Monday, July 27, 2009

Investment Advice

I recently picked up this little book on investing at the library after seeing it at B&N and wanting to read it. I talk investing a lot with my dad and was interested in Solin's insight on investing. Solin has put together a very simple strategy for keeping up with the market and not losing money to overactive money managers. His main premise is that most money managers (who oversee mutual funds) do worse than the overall market when compared over long periods of time, and they charge you fees to do it. In light of this observation, Solin advises the normal investor to simply choose a combination of index-funds that fit their tolerance for risk - more in stocks when they can handle larger market swings and more in bonds when they need more stability.

For the young investor (like me at age 30), Solin would argue for a higher-risk combination of stock index funds (from Fidelity or Vanguard which charge very low fees for these types of index funds) and bond funds.

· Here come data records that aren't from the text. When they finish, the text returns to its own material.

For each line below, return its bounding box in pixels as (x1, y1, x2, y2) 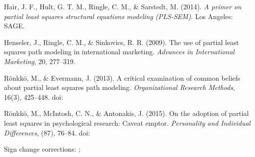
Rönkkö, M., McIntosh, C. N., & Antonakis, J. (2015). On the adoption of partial (4, 108, 249, 118)
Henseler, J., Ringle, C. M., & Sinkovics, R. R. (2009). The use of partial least (4, 37, 239, 47)
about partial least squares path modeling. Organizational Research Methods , (4, 82, 235, 92)
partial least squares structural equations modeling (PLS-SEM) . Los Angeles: (4, 11, 233, 21)
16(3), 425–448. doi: (4, 91, 63, 102)
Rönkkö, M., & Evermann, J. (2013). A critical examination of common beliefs (4, 72, 240, 83)
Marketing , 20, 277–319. (4, 56, 76, 66)
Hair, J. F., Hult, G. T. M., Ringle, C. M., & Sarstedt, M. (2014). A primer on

For me, he would recommend 60% in a US stock index fund, 20% in an international index fund, and 20% in a US bond fund. Solin's arguments make sense and his data is well presented.

My biggest problem is trying to make the case for his position when looking at the last ten years (which has been a flat time for the market - way up during the first 7 years and way down the last 3 - so that the index-fund investor would have broken even). Fidelity actually has a fund that approximates the combination of index funds that Solin recommends - it is called Fidelity's four-in-one fund (FFNOX). This fund has done better than the market over the last ten years, so it works according to plan. It's expense ratio is low - 0.22% - and it has averaged 0.21% per year over the last ten years. So, while the S&P500 has averaged -2.22% over the last 10 years, Solin's recommendation would have had us breaking even over the last ten years. While this is okay, is this really good?

At the same time, Fidelity's Low Price Stock Fund (FLPSX) - one of the so-called overactive managed funds that Solin decries - has averaged a return of 8.43% per year over the last ten years. While it does have a higher expense ratio (0.99%) than index-funds, it has done considerably better than the market over the last ten years. Maybe this is one of those few exceptions that outperforms the S&P 500 over long periods of time, but right now it is looking better to me. And while I know that past performance does not guarantee future performance, the numbers are interesting.